SCDC Wateree Prison farm produces savings, meals, job skills
The South Carolina Department of Corrections is making the most of its 10,000 acres of farm land. The farms produce all of the milk, eggs and grits served to inmates at an annual savings of almost $600,000.
The Wateree River Correctional Institution which is the largest of the farms with 7,000 acres, is located near Rembert in Sumter County.
Don Beckwith, warden of the Wateree prison says the system has many benefits, some more than cost savings:
It provides the inmates with a trade. They learn, they can work on equipment. When it breaks down, you have a supervisor who knows how to work on the equipment –they’re sitting there watching him fix it. They can learn as they’re watching and when they get out, they can go work on a farm.
Beckwith says it gives inmates the opportunity to learn a trade and make a little money.
Well, there’s a lot of benefits to it. They get to come outside the fence. Instead of sitting in the cell looking through the fence, looking through the razor ribbon everyday, they get the opportunity to go through the fence, come outside the fence, work in the fresh air, they get earned-work credits. (If) they’ve been in for long enough -I think it was prior to 1995, and they’re disciplinary free, they continue to get their state pay. So they’re making a little bit of money, learning a trade.

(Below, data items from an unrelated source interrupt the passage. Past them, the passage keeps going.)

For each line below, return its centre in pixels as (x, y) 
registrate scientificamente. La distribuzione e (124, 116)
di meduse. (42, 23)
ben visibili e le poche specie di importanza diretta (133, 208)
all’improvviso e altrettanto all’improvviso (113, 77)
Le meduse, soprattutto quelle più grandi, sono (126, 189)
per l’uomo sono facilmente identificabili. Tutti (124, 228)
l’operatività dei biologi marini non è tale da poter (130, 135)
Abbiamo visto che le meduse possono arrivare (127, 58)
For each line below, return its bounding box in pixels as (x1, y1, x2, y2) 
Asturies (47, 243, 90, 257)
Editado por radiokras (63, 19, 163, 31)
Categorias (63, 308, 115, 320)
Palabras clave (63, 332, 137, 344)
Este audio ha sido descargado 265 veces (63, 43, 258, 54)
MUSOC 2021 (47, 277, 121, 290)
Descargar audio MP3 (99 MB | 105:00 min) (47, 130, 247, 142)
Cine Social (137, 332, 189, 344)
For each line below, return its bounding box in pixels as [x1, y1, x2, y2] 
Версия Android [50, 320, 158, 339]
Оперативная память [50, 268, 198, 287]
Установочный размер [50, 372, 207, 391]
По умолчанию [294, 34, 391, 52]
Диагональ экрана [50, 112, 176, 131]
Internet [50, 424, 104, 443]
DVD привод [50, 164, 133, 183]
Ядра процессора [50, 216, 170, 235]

Agriculture Branch Chief Bert Dew manages the facility. The farms raise products such as beef cattle that are sold for cash and the money is returned to the farms.
Basically we have 230 cows here at Wateree and we have 162 at Walden, the other farm in Columbia, and we’re going to raise that number up to 400 shortly. We grow a cow, calf operation. When the calf is weaned, we sell them. We take that money and reinvest it back into the farm for operations.
Several state prisons are in the farm business, some have gotten out. Jon Ozmint, Director of the South Carolina Department of Corrections says their focus is on efficiency.
We try to evaluate constantly to determine whether this part of our farming operation is being profitable. Every single sector. That’s why eggs and milk, we focus on those things, because they’ve been winners for us. Beef cattle have always been winners for us.
South Carolina spends on average, $15,000 per year per inmate, costs that can’t be matched by other states, according to Ozmint.
We’re willing for you and anybody to compare what we do in any functional area, whether it’s feeding inmates, providing healthcare, moving inmates, whatever it is, you find a prison state system that’s does it any cheaper than we do and we’ll go out an match it. But the fact of the matter is, the reason that nobody does that is that there’s nobody doing it any cheaper than we are.
Ozmint says the farms make a profit in some areas and saves the food services a considerable amount of money by spending only $1.51 per day for food per inmate, which is the lowest amount in the country.
We just want folks to know that we’re mindful the fact that everyone else in country and our state is suffering through a stagnant economy and we’re doing everything we can do to be good stewards of their tax dollars.
Farming was introduced to the prison system in 1877 over the years has saved the state prison system millions of dollars.
The Department of Corrections currently has almost 6,000 employees, 23,000 inmates and operates 28 institutions -what amounts to the eleventh largest city in the state.